# Netzwerkdrucker unter NT einrichten



## tombe (23. November 2005)

Hallo,

ich muß einen neuen Drucker ins Netzwerk einbinden. Unser Server läuft unter NT.
Mein Problem ist nun :
- ich habe dem Drucker eine feste IP zugeordnet
- ich habe einen neuen Druckeranschluß mit dieser IP erstellt
- und ich habe natürlich den Treiber auf dem Server installiert

aber der Drucker funkioniert nicht.

Komisch ist das ich ihn mit "ping" ansprechen kann.
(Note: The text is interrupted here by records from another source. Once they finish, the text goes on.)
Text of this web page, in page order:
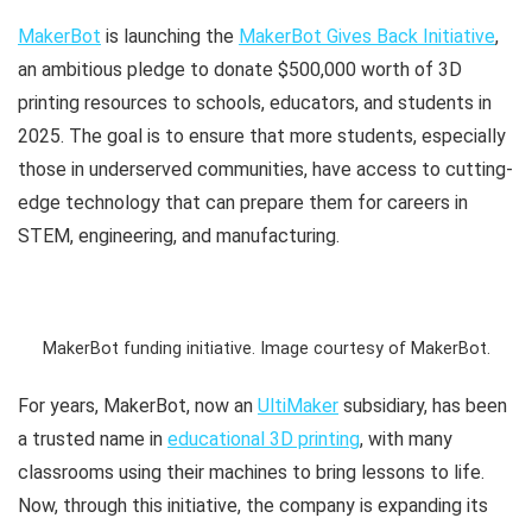
MakerBot is launching the MakerBot Gives Back Initiative,
an ambitious pledge to donate $500,000 worth of 3D
printing resources to schools, educators, and students in
2025. The goal is to ensure that more students, especially
those in underserved communities, have access to cutting-
edge technology that can prepare them for careers in
STEM, engineering, and manufacturing.
MakerBot funding initiative. Image courtesy of MakerBot.
For years, MakerBot, now an UltiMaker subsidiary, has been
a trusted name in educational 3D printing, with many
classrooms using their machines to bring lessons to life.
Now, through this initiative, the company is expanding its
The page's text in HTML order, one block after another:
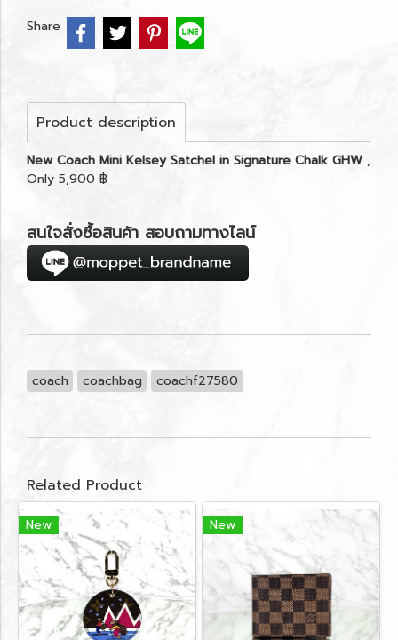
Share
Product description
New Coach Mini Kelsey Satchel in Signature Chalk GHW ,
Only 5,900 ฿
สนใจสั่งซื้อสินค้า สอบถามทางไลน์
coach coachbag coachf27580
Related Product
New New
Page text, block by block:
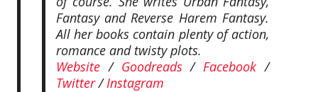
Fantasy and Reverse Harem Fantasy.
All her books contain plenty of action,
romance and twisty plots.
Website/ Goodreads/ Facebook /
Twitter/Instagram

Außerdem ist es möglich im Browser die IP einzugeben und dann die aktuelle Einstellungen am Drucker anzusehen bzw. zu verändern. Es liegt also (meiner Meinung nach nicht am Netzwerk) sondern eher daran wie ich den (Drucker-)Anschluß eingerichtet habe!!

Kann mir jemand einen Tipp geben wie ich hier weiterkomme, bzw. wie ich irgendwie herausfinde wo genau der Fehler liegt.

Danke Thomas


----------



## Marco1980 (28. November 2005)

Hallo erstmal.

Interessant zu deiner Fragestellung wäre ob du versuchst den Drucker über den Server als Freigabe zu installieren. Der Vorteil bei einem Netzwerkdrucker ist ja das er auf jedem Rechner einzel installiert wird. Mir fallen da noch zwei Sachen ein:
1. Manche Drucker haben in dem vom Browser aufrufbaren Menu die Option Nutzer oder Ip Adressen freizugeben die dann den Drucker nutzen können.(nicht vergessen den Drucker mit nem Admin Kennwort zu schützen.)
2. Ich richte die NW-Drucker bei mir auf den User Rechnern als lokale Drucker ein und wähle dann bei Anschluss Tcp/Ip und Ip aus.

Ich hoffe ich konnte dir ein wenig helfen wenn nicht kannst du mir ja ne Mail schreiben und mal genauer Beleuchten wie das bei dir aussieht. Drucker Typ? Konfig Drucker (kann man ausdrucken über Browser Menu)?

Gruss Marco


----------